Recent research shows the existence of a major event of global plate (or even whole-mantle) motion during the Jurassic that was hitherto unknown to the earth science community and can be referred to as the Jurassic polar shift (Kent and Irving, 2010; Muttoni et al., 2013; Kent et al., 2015). When the Jurassic polar shift is taken into account to describe global paleogeography, the rapid trans-zonal plate motion that produced the source-reservoir-seal sequence at Ghawar and elsewhere in the world can be adequately explained.

Jurassic Polar Shift

The recent discovery of the Jurassic polar shift was made from paleomagnetic studies that provide a means to track the motion of tectonic plates relative to Earth’s spin axis. Under favorable conditions, the remanent magnetization of rocks records ancient geomagnetic field directions, which when averaged over several thousands of years, closely correspond to those of a geocentric axial dipole (GAD). According to the GAD hypothesis, paleomagnetic directions of similar age from localities on a rigid tectonic plate should give the same paleomagnetic pole and hence the location of that plate with respect to the geographic axis or, equivalently, parallels of latitude. A temporal sequence of paleopoles or an apparent polar wander (APW) path is a convenient way to represent the motion of a tectonic plate with respect to the rotation axis (e.g., Creer and Irving, 2012). Relative motions between tectonic plates (usually their continental proxies) are detected by systematic differences in their respective APW paths (e.g., Van der Voo, 1990). It is also possible that Earth’s entire crust and mantle rotated with respect to the spin axis, a still poorly understood phenomenon referred to as True Polar Wander (TPW) (e.g., Goldreich and Toomre, 1969). In either case—APW or TPW—the included continents experience an effective rotation about a Euler pole that involves a systematic change in latitude according to the GAD hypothesis.

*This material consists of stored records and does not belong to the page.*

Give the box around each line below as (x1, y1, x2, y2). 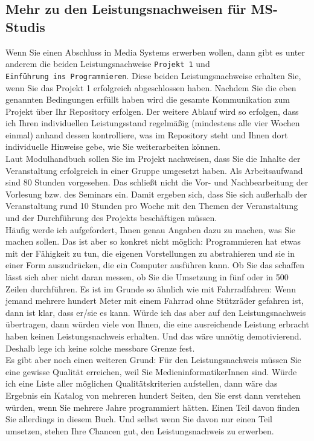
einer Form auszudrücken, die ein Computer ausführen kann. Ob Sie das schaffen (5, 259, 304, 271)
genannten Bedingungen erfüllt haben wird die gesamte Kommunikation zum (5, 93, 290, 106)
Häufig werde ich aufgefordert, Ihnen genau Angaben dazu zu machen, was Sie (5, 223, 296, 236)
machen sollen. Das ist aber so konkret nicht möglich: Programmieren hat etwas (5, 235, 301, 248)
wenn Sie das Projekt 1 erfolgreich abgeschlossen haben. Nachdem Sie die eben (5, 81, 296, 94)
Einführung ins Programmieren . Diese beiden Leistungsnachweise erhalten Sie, (5, 69, 301, 82)
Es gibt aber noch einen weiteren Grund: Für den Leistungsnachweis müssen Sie (5, 353, 301, 366)
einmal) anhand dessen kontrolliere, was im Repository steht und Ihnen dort (5, 128, 288, 141)
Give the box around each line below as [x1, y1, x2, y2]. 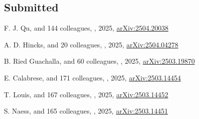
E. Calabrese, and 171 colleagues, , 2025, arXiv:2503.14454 [4, 72, 181, 82]
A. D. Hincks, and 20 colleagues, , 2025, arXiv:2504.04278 [4, 39, 179, 49]
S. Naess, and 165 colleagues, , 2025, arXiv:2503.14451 [4, 106, 168, 116]
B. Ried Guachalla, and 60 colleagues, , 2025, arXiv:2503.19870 [4, 56, 195, 66]
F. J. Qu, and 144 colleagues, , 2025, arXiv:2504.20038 [4, 23, 169, 33]
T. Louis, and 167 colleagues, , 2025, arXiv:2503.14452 [4, 89, 168, 99]

The Jurassic polar shift largely derives from the recognition of a distinct set of paleomagnetic poles deemed reliable from three different continents and centered on ca. 145 Ma (Kent and Irving, 2010). The mean location of these three poles plots as the apex or cusp of a novel APW path when reconstructed to common coordinates using standard relative plate reconstructions. The APW path was constructed from published paleomagnetic poles from well-dated magmatic units and only those sedimentary units corrected for inclination flattening (Tauxe and Kent, 2004; Kent and Tauxe, 2005). The poles range in age from 230 to 50 Ma (Triassic to Eocene) from all the major continents that could be closely linked by plate circuits (see Fig. 4 in Kent and Irving, 2010). The resulting global composite APW path shows the presence of a previously undetected yet major polar shift of ~30° separating the 160 Ma (Oxfordian, Late Jurassic) mean paleopole from the mean cusp paleopole at 145 Ma, close in age to the Jurassic-Cretaceous boundary.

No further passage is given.